Reproduce what is written in the records below exactly, and leave out the images.

-- Opening Marker --

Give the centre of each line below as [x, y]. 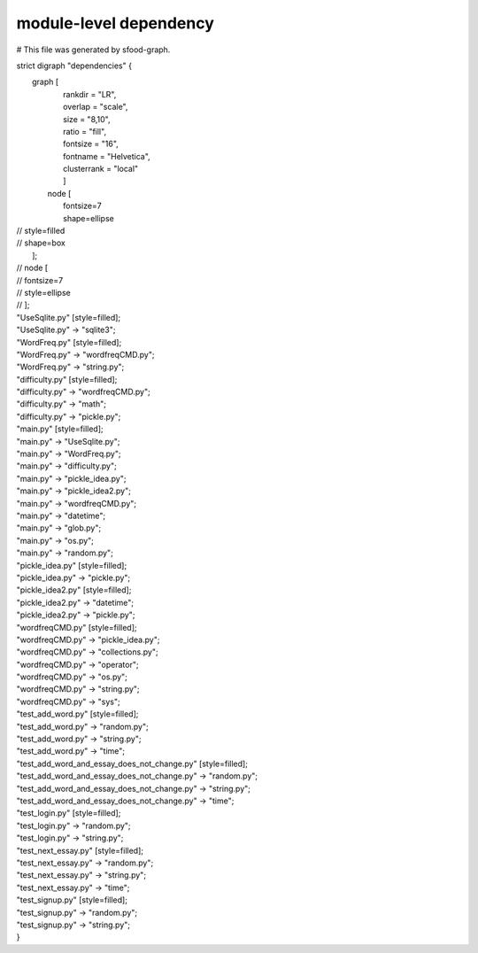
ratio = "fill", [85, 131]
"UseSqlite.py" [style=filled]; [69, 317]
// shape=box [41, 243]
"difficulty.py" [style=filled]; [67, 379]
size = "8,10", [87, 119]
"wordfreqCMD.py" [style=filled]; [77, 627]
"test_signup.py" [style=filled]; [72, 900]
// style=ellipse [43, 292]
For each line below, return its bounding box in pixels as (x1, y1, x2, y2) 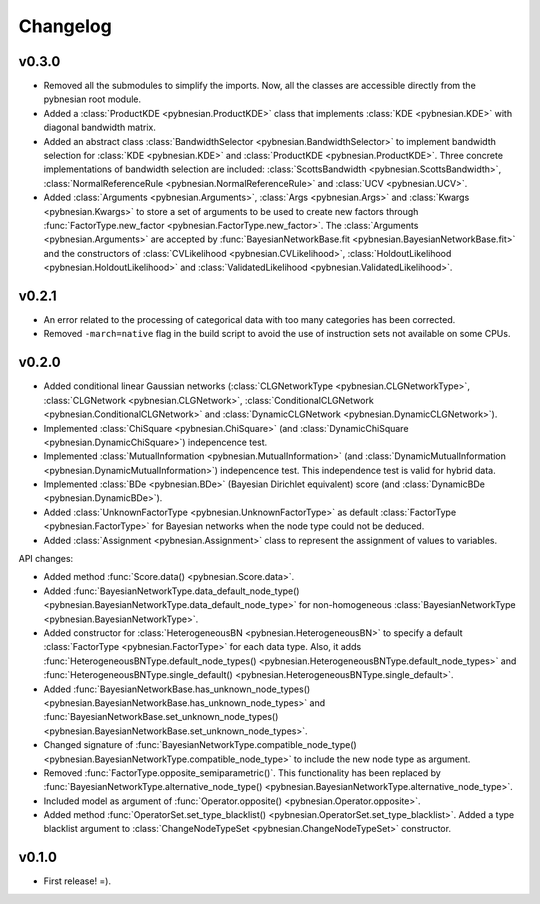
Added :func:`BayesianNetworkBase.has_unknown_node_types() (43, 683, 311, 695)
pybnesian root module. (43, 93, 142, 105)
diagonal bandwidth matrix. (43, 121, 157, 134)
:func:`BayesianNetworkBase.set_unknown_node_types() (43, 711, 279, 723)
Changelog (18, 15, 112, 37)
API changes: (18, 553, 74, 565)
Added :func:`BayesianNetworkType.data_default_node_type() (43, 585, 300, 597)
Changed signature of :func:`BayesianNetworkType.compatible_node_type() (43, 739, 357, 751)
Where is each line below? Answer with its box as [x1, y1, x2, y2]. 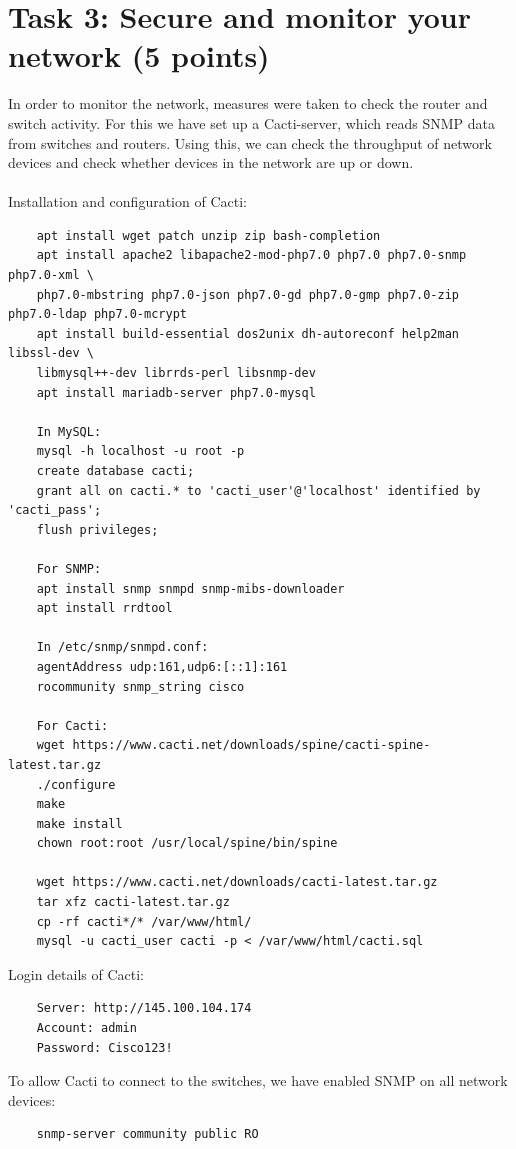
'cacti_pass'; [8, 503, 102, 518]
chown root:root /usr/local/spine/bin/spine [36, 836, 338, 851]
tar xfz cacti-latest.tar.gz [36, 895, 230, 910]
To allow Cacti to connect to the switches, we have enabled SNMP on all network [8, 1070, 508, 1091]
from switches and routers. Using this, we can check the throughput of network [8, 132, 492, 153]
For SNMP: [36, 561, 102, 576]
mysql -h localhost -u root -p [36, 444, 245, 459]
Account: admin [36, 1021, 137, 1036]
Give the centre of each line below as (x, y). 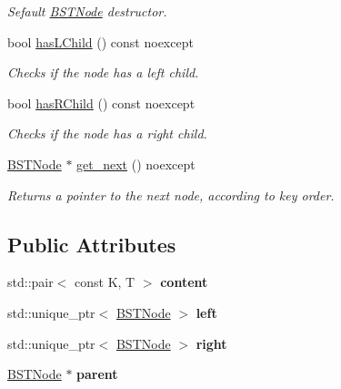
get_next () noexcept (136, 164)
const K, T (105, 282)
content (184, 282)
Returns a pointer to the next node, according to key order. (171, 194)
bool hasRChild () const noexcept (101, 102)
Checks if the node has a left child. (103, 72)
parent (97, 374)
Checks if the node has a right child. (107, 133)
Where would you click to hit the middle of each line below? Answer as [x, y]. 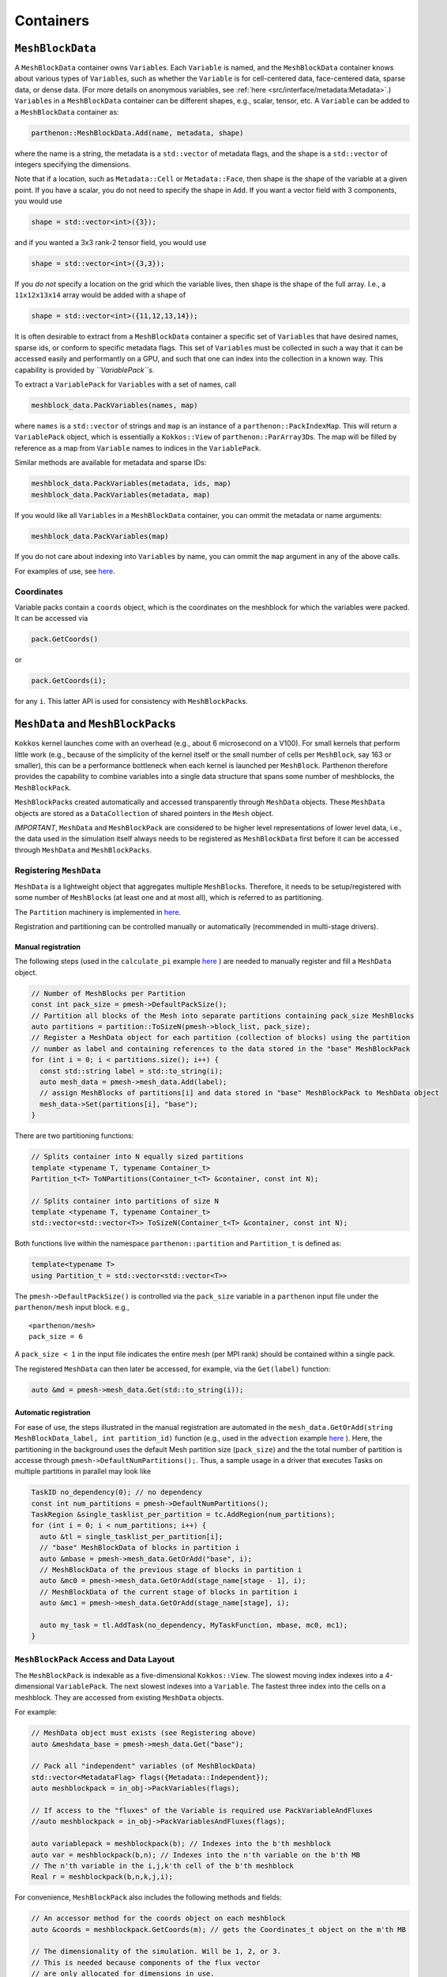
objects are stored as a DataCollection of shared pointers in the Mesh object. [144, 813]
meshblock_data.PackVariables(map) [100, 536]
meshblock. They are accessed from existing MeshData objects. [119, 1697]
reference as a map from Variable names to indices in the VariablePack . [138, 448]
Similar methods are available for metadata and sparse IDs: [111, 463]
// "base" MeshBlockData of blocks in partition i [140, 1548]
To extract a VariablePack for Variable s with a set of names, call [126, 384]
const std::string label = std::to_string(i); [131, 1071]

-- Closing Marker --

> Worked solution
Give the centre of each line below as [x, y]. 
ratio = "fill", [85, 131]
"UseSqlite.py" [style=filled]; [69, 317]
// shape=box [41, 243]
"difficulty.py" [style=filled]; [67, 379]
size = "8,10", [87, 119]
"wordfreqCMD.py" [style=filled]; [77, 627]
"test_signup.py" [style=filled]; [72, 900]
// style=ellipse [43, 292]
For each line below, return its bounding box in pixels as (x1, y1, x2, y2) 
Added :func:`BayesianNetworkBase.has_unknown_node_types() (43, 683, 311, 695)
pybnesian root module. (43, 93, 142, 105)
diagonal bandwidth matrix. (43, 121, 157, 134)
:func:`BayesianNetworkBase.set_unknown_node_types() (43, 711, 279, 723)
Changelog (18, 15, 112, 37)
API changes: (18, 553, 74, 565)
Added :func:`BayesianNetworkType.data_default_node_type() (43, 585, 300, 597)
Changed signature of :func:`BayesianNetworkType.compatible_node_type() (43, 739, 357, 751)
Where is each line below? Answer with its box as [x1, y1, x2, y2]. 
'cacti_pass'; [8, 503, 102, 518]
chown root:root /usr/local/spine/bin/spine [36, 836, 338, 851]
tar xfz cacti-latest.tar.gz [36, 895, 230, 910]
To allow Cacti to connect to the switches, we have enabled SNMP on all network [8, 1070, 508, 1091]
from switches and routers. Using this, we can check the throughput of network [8, 132, 492, 153]
For SNMP: [36, 561, 102, 576]
mysql -h localhost -u root -p [36, 444, 245, 459]
Account: admin [36, 1021, 137, 1036]
Give the centre of each line below as (x, y). 
get_next () noexcept (136, 164)
const K, T (105, 282)
content (184, 282)
Returns a pointer to the next node, according to key order. (171, 194)
bool hasRChild () const noexcept (101, 102)
Checks if the node has a left child. (103, 72)
parent (97, 374)
Checks if the node has a right child. (107, 133)
Where would you click to hit the middle of each line below? Answer as [x, y]. 
objects are stored as a DataCollection of shared pointers in the Mesh object. [144, 813]
meshblock_data.PackVariables(map) [100, 536]
meshblock. They are accessed from existing MeshData objects. [119, 1697]
reference as a map from Variable names to indices in the VariablePack . [138, 448]
Similar methods are available for metadata and sparse IDs: [111, 463]
// "base" MeshBlockData of blocks in partition i [140, 1548]
To extract a VariablePack for Variable s with a set of names, call [126, 384]
const std::string label = std::to_string(i); [131, 1071]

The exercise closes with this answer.